- WHAT TO PRODUCE
The records below are to be copied word for word, with every picture left out.

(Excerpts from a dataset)
________

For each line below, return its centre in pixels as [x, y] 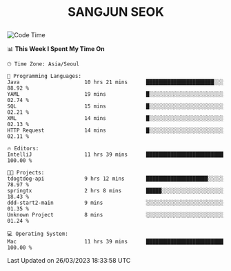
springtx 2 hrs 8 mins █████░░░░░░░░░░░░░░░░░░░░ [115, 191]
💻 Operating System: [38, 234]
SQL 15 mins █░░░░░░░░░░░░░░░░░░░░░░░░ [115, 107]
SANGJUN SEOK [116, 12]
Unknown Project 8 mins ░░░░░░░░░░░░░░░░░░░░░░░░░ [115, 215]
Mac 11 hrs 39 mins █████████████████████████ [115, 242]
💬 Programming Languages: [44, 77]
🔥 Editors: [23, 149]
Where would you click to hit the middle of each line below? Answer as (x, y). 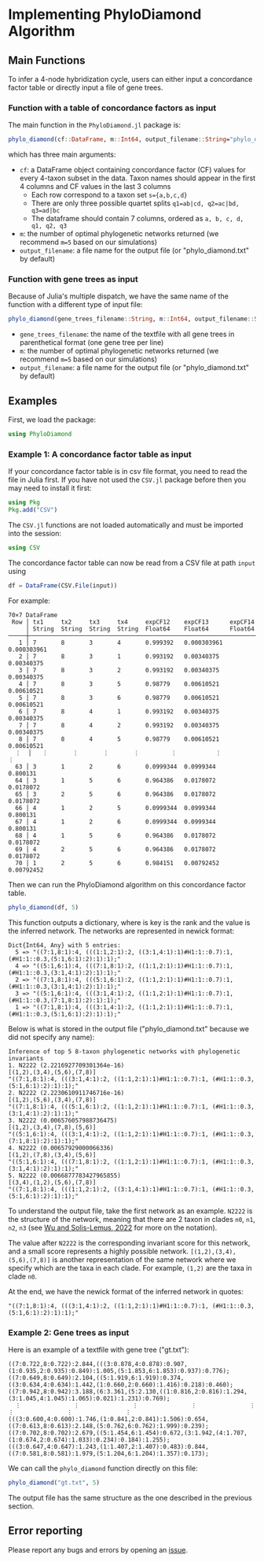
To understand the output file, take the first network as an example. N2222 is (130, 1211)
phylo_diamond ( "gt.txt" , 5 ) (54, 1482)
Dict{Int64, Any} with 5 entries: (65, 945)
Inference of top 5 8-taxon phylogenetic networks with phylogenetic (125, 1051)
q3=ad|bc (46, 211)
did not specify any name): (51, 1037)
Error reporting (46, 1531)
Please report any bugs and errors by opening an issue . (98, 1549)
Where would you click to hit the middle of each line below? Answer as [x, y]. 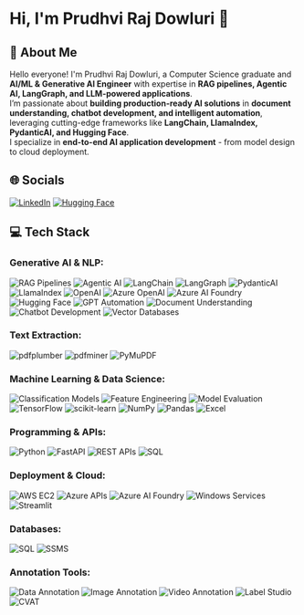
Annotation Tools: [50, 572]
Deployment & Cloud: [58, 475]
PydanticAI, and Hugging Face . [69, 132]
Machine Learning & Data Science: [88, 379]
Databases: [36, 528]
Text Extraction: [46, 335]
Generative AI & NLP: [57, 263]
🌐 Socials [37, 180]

________

- RESULT FOR THIS TASK
For each line below, return its centre in pixels as [x, y] 
springtx 2 hrs 8 mins █████░░░░░░░░░░░░░░░░░░░░ [115, 191]
💻 Operating System: [38, 234]
SQL 15 mins █░░░░░░░░░░░░░░░░░░░░░░░░ [115, 107]
SANGJUN SEOK [116, 12]
Unknown Project 8 mins ░░░░░░░░░░░░░░░░░░░░░░░░░ [115, 215]
Mac 11 hrs 39 mins █████████████████████████ [115, 242]
💬 Programming Languages: [44, 77]
🔥 Editors: [23, 149]
Where would you click to hit the middle of each line below? Answer as (x, y). 
To understand the output file, take the first network as an example. N2222 is (130, 1211)
phylo_diamond ( "gt.txt" , 5 ) (54, 1482)
Dict{Int64, Any} with 5 entries: (65, 945)
Inference of top 5 8-taxon phylogenetic networks with phylogenetic (125, 1051)
q3=ad|bc (46, 211)
did not specify any name): (51, 1037)
Error reporting (46, 1531)
Please report any bugs and errors by opening an issue . (98, 1549)
Where would you click to hit the middle of each line below? Answer as [x, y]. 
Annotation Tools: [50, 572]
Deployment & Cloud: [58, 475]
PydanticAI, and Hugging Face . [69, 132]
Machine Learning & Data Science: [88, 379]
Databases: [36, 528]
Text Extraction: [46, 335]
Generative AI & NLP: [57, 263]
🌐 Socials [37, 180]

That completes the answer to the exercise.